Download or read book Art Workers written by Julia Bryan-Wilson and published by Univ of California Press. This book was released on 2011-02 with total page 302 pages. Available in PDF, EPUB and Kindle. Book excerpt: From artists to art workers -- Carl Andre's work ethic -- Robert Morris's art strike -- Lucy Lippard's feminist labor -- Hans Haacke's paperwork.

Book Women Art Workers and the Arts and Crafts Movement

Download or read book Women Art Workers and the Arts and Crafts Movement written by Zoe Thomas and published by Gender in History. This book was released on 2022-02 with total page 272 pages. Available in PDF, EPUB and Kindle. Book excerpt: Women Art Workers provides a new social and cultural history of the Arts and Crafts movement which offers unprecedented insight into how women constructed alternative, creative lifestyles and disseminated the ethos of the social importance of the Arts and Crafts across new local, national, and international spheres of influence.

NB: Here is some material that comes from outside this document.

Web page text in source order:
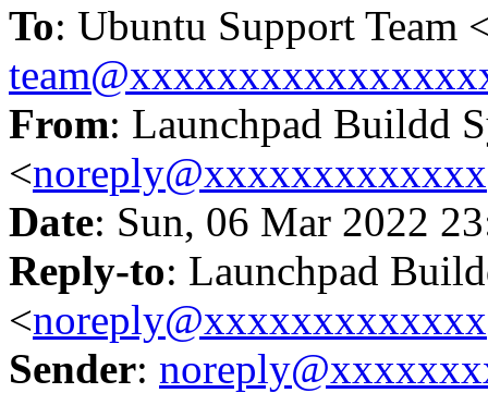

Book The Making of the American Creative Class

Download or read book The Making of the American Creative Class written by Shannan Clark and published by Oxford University Press. This book was released on 2020-12-01 with total page 583 pages. Available in PDF, EPUB and Kindle. Book excerpt: During the middle decades of the twentieth century, the production of America's consumer culture was centralized in midtown Manhattan to an extent unparalleled in the history of the modern United States. Within a few square miles of skyscrapers were the headquarters of networks like NBC and CBS, the editorial offices of book publishers and mass circulation magazines such as Time and Life, numerous influential newspapers, and major advertising agencies on Madison Avenue. Every day tens of thousands of writers, editors, artists, performers, technicians, secretaries, and other white-collar workers made advertisements, produced media content, and enhanced the appearance of goods in order to boost sales. While this center of creativity has often been portrayed as a smoothly running machine, within these offices many white-collar workers challenged the managers and executives who directed their labors. In this definitive history, The Making of the American Creative Class examines these workers and their industries throughout the twentieth century. As manufacturers and retailers competed to attract consumers' attention, their advertising expenditures financed the growth of enterprises engaged in the production of culture, which in turn provided employment for an increasing number of clerical, technical, professional, and creative workers. The book explores employees' efforts to improve their working conditions by forming unions, experimenting with alternative media and cultural endeavors supported by public, labor, or cooperative patronage, and expanding their opportunities for creative autonomy. As blacklisting and attacks on militant unions left them destroyed or weakened, workers in advertising, design, publishing, and broadcasting in the late twentieth century were constrained in their ability to respond to economic dislocations and to combat discrimination in the culture industries. At once a portrait of a city and the national culture of consumer capitalism it has produced, The Making of the American Creative Class is an innovative narrative of modern American history that addresses issues of earnings and status still experienced by today's culture workers.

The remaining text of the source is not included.